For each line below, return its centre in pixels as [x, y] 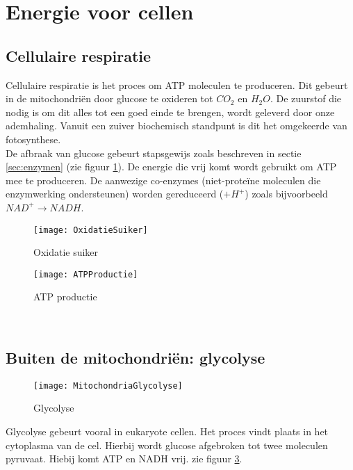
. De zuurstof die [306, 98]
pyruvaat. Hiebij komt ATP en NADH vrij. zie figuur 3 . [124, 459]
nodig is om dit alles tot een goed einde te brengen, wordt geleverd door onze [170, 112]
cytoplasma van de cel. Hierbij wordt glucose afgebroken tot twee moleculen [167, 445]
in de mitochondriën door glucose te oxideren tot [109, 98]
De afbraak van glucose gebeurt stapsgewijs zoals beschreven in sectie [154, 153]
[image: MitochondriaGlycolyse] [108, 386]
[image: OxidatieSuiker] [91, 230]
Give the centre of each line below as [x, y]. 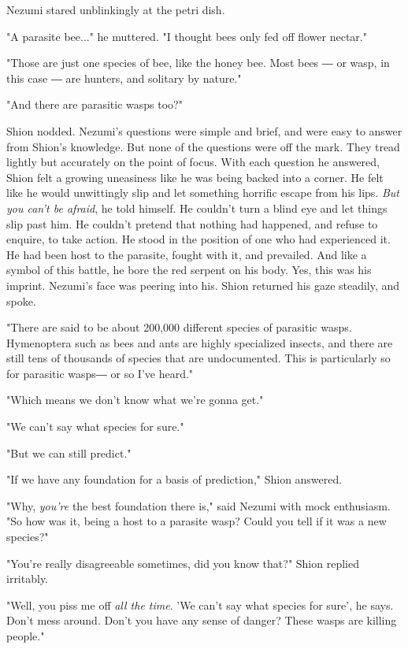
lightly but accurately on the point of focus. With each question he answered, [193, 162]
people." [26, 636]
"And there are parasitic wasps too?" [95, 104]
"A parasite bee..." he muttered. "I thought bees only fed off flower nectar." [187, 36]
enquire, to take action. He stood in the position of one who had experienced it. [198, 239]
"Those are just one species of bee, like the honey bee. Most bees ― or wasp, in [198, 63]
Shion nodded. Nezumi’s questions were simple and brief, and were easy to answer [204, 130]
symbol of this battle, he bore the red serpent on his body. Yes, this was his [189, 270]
---
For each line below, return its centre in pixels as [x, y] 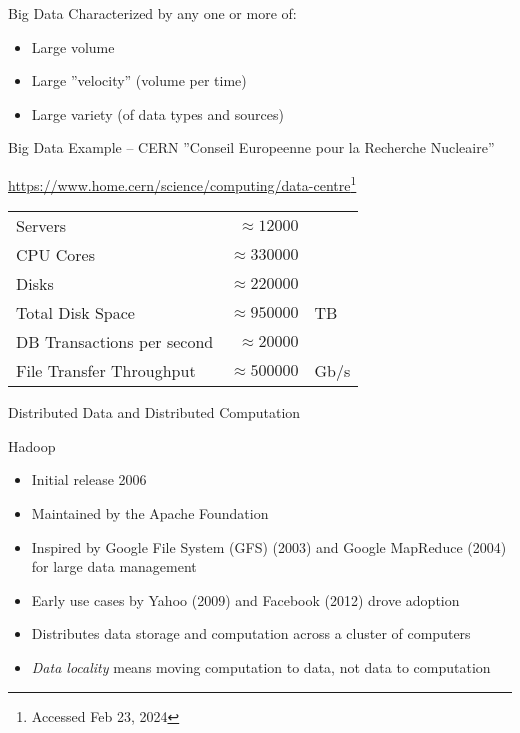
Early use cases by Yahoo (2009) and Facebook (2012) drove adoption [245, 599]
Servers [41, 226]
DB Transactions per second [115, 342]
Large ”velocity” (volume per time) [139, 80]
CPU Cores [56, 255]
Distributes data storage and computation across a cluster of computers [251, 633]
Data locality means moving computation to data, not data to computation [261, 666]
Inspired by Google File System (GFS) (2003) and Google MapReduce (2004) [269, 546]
==
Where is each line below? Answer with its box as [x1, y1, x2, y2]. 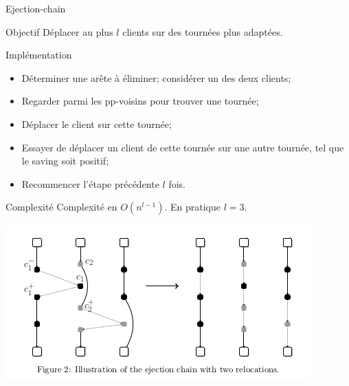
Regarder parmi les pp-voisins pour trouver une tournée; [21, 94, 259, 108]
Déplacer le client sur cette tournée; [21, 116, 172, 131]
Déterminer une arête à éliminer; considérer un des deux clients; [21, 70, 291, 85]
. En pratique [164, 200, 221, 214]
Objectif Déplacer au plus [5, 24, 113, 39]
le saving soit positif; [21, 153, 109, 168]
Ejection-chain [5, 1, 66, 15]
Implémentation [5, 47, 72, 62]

**TASK REQUIREMENTS**
Check the lines above for the word "Déplacer" and give the number of lines where it appears, with no other text.

**ANSWER TO THIS PROBLEM**
2